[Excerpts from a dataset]

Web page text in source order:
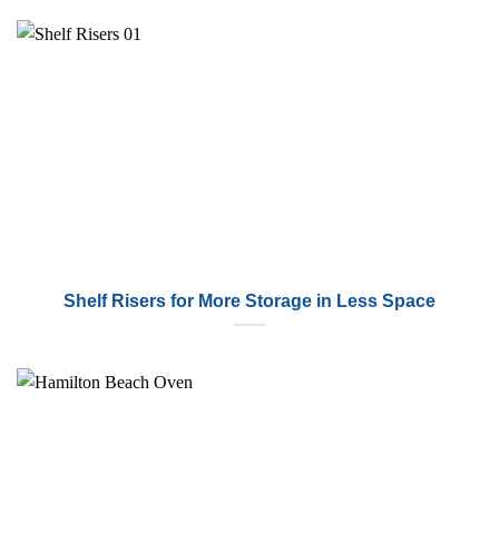
Shelf Risers for More Storage in Less Space
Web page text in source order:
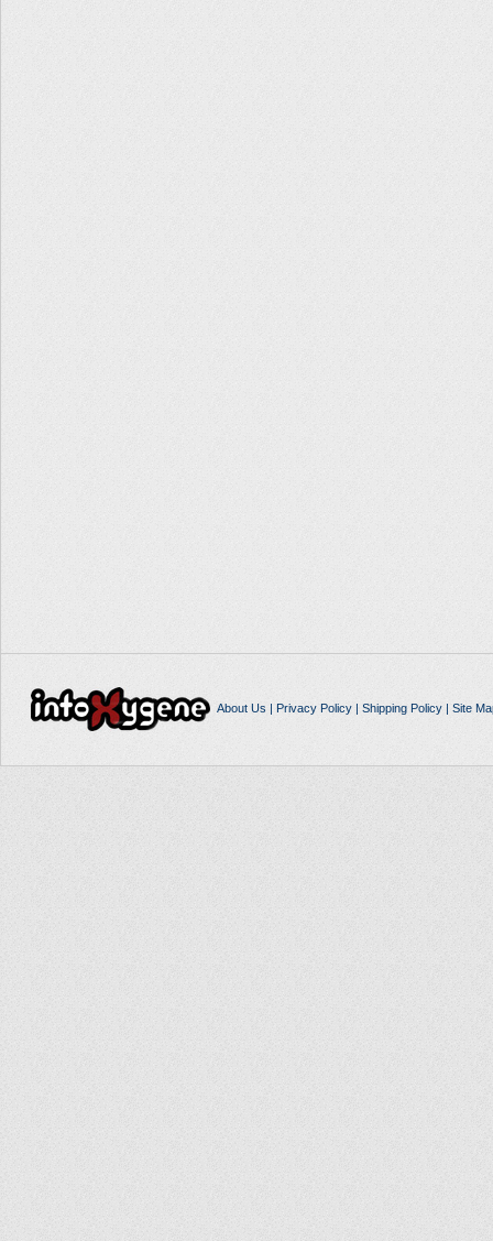
About Us | Privacy Policy| Shipping Policy| Site
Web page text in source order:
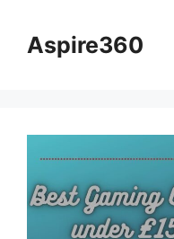
contentAspire360
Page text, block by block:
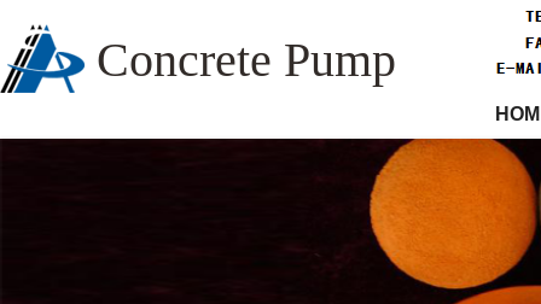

How to complete this task: Word for word, set down every line of the records above, and leave the pictures out.

Solution below:
Web page text in source order:
Shelf Risers for More Storage in Less Space
Web page text in source order:
About Us | Privacy Policy| Shipping Policy| Site
Web page text in source order:
contentAspire360
Page text, block by block:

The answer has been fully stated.